* Work item *
The records that follow are to be printed exactly, with no images.

Dataset excerpts:
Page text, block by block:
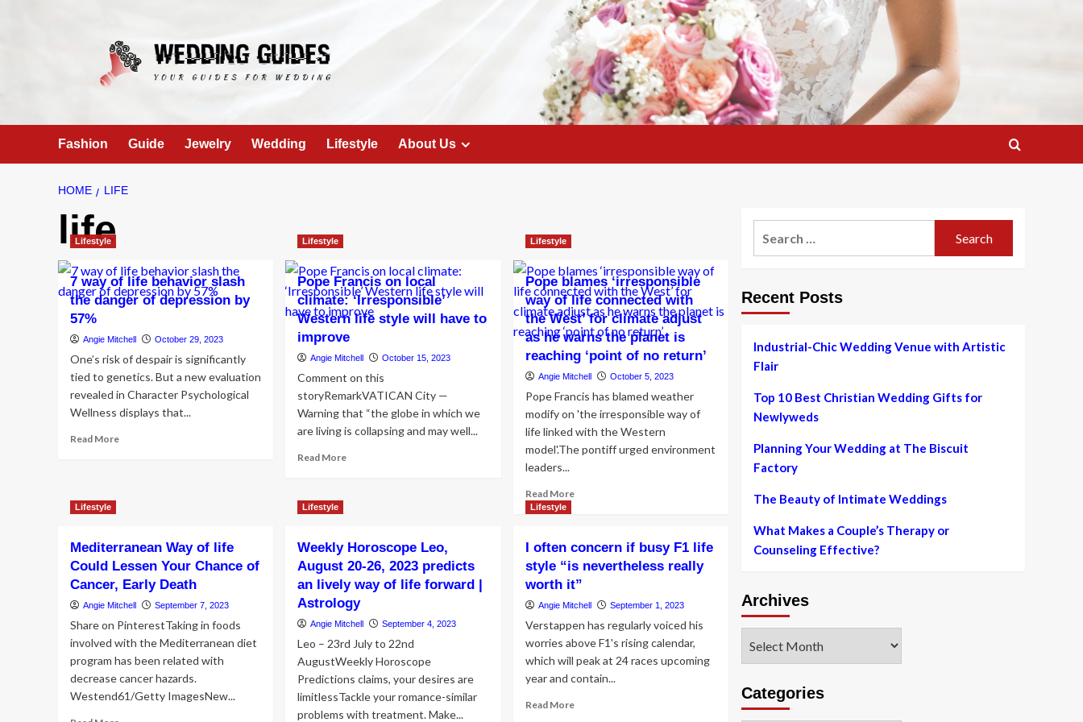
Fashion Guide Jewelry Wedding Lifestyle About Us
HOME LIFE
life
Lifestyle
7 way of life behavior slash
the danger of depression by
57%
Angie Mitchell October 29, 2023
One’s risk of despair is significantly
tied to genetics. But a new evaluation
revealed in Character Psychological
Wellness displays that...
Read MoreRead
behavior
the
danger
of
depression
57%
Lifestyle
Pope Francis on local
climate: ‘Irresponsible’
Western life style will have to
improve
Angie Mitchell October 15, 2023
Comment on this
storyRemarkVATICAN City —
Warning that “the globe in which we
are living is collapsing and may well...
Read MoreRead
local
climate:
‘Irresponsible’
Western
life
style
will
to
improve
Lifestyle
Pope blames ‘irresponsible
way of life connected with
the West’ for climate adjust
as he warns the planet is
reaching ‘point of no return’
Angie Mitchell October 5, 2023
Pope Francis has blamed weather
modify on 'the irresponsible way of
life linked with the Western
model'.The pontiff urged environment
leaders...
Read MoreRead
blames
‘irresponsible
way
connected
with
the
West’
climate
Lifestyle
Mediterranean Way of life
Could Lessen Your Chance of
Cancer, Early Death
Angie Mitchell September 7, 2023
Share on PinterestTaking in foods
involved with the Mediterranean diet
program has been related with
decrease cancer hazards.
Westend61/Getty ImagesNew...
Lifestyle
Weekly Horoscope Leo,
August 20-26, 2023 predicts
an lively way of life forward |
Astrology
Angie Mitchell September 4, 2023
Leo – 23rd July to 22nd
AugustWeekly Horoscope
Predictions claims, your desires are
limitlessTackle your romance-similar
problems with treatment. Make...
Lifestyle
I often concern if busy F1 life
style “is nevertheless really
worth it”
Angie Mitchell September 1, 2023
Verstappen has regularly voiced his
worries above F1's rising calendar,
which will peak at 24 races upcoming
year and contain...
Read MoreRead
Recent Posts
Industrial-Chic Wedding Venue with Artistic
Flair
Top 10 Best Christian Wedding Gifts for
Newlyweds
Planning Your Wedding at The Biscuit
Factory
The Beauty of Intimate Weddings
What Makes a Couple’s Therapy or
Counseling Effective?
Archives
Categories
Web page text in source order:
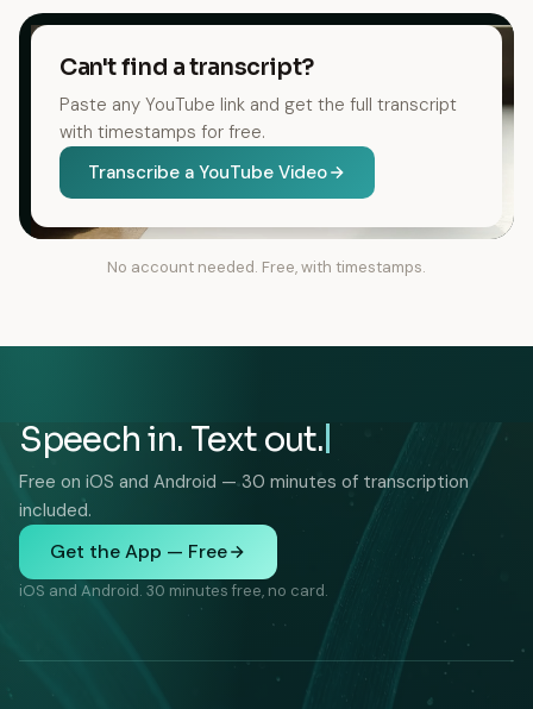
Can't find a transcript?
Paste any YouTube link and get the full transcript
with timestamps for free.
Transcribe a YouTube Video
No account needed. Free, with timestamps.
Speech in. Text out.
Free on iOS and Android — 30 minutes of transcription
included.
Get the App — Free
iOS and Android. 30 minutes free, no card.
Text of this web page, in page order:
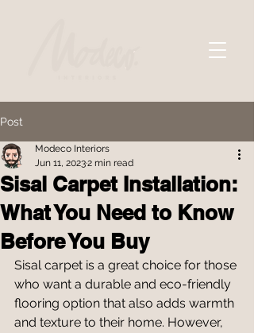
Post
Sisal Carpet Installation:
What You Need to Know
Before You Buy
Modeco Interiors
Jun 11, 20232 min read
Sisal carpet is a great choice for those
who want a durable and eco-friendly
flooring option that also adds warmth
and texture to their home. However,
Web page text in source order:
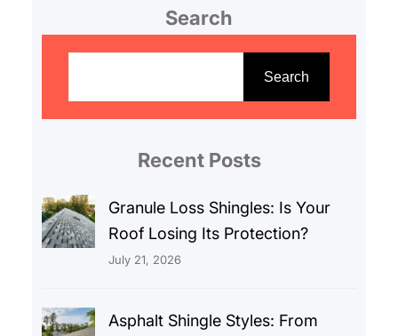
Search
r
Search
Recent Posts
Granule Loss Shingles: Is Your
Roof Losing Its Protection?
July 21, 2026
Asphalt Shingle Styles: From

* Written answer *
Page text, block by block:
Fashion Guide Jewelry Wedding Lifestyle About Us
HOME LIFE
life
Lifestyle
7 way of life behavior slash
the danger of depression by
57%
Angie Mitchell October 29, 2023
One’s risk of despair is significantly
tied to genetics. But a new evaluation
revealed in Character Psychological
Wellness displays that...
Read MoreRead
behavior
the
danger
of
depression
57%
Lifestyle
Pope Francis on local
climate: ‘Irresponsible’
Western life style will have to
improve
Angie Mitchell October 15, 2023
Comment on this
storyRemarkVATICAN City —
Warning that “the globe in which we
are living is collapsing and may well...
Read MoreRead
local
climate:
‘Irresponsible’
Western
life
style
will
to
improve
Lifestyle
Pope blames ‘irresponsible
way of life connected with
the West’ for climate adjust
as he warns the planet is
reaching ‘point of no return’
Angie Mitchell October 5, 2023
Pope Francis has blamed weather
modify on 'the irresponsible way of
life linked with the Western
model'.The pontiff urged environment
leaders...
Read MoreRead
blames
‘irresponsible
way
connected
with
the
West’
climate
Lifestyle
Mediterranean Way of life
Could Lessen Your Chance of
Cancer, Early Death
Angie Mitchell September 7, 2023
Share on PinterestTaking in foods
involved with the Mediterranean diet
program has been related with
decrease cancer hazards.
Westend61/Getty ImagesNew...
Lifestyle
Weekly Horoscope Leo,
August 20-26, 2023 predicts
an lively way of life forward |
Astrology
Angie Mitchell September 4, 2023
Leo – 23rd July to 22nd
AugustWeekly Horoscope
Predictions claims, your desires are
limitlessTackle your romance-similar
problems with treatment. Make...
Lifestyle
I often concern if busy F1 life
style “is nevertheless really
worth it”
Angie Mitchell September 1, 2023
Verstappen has regularly voiced his
worries above F1's rising calendar,
which will peak at 24 races upcoming
year and contain...
Read MoreRead
Recent Posts
Industrial-Chic Wedding Venue with Artistic
Flair
Top 10 Best Christian Wedding Gifts for
Newlyweds
Planning Your Wedding at The Biscuit
Factory
The Beauty of Intimate Weddings
What Makes a Couple’s Therapy or
Counseling Effective?
Archives
Categories
Web page text in source order:
Can't find a transcript?
Paste any YouTube link and get the full transcript
with timestamps for free.
Transcribe a YouTube Video
No account needed. Free, with timestamps.
Speech in. Text out.
Free on iOS and Android — 30 minutes of transcription
included.
Get the App — Free
iOS and Android. 30 minutes free, no card.
Text of this web page, in page order:
Post
Sisal Carpet Installation:
What You Need to Know
Before You Buy
Modeco Interiors
Jun 11, 20232 min read
Sisal carpet is a great choice for those
who want a durable and eco-friendly
flooring option that also adds warmth
and texture to their home. However,
Web page text in source order:
Search
r
Search
Recent Posts
Granule Loss Shingles: Is Your
Roof Losing Its Protection?
July 21, 2026
Asphalt Shingle Styles: From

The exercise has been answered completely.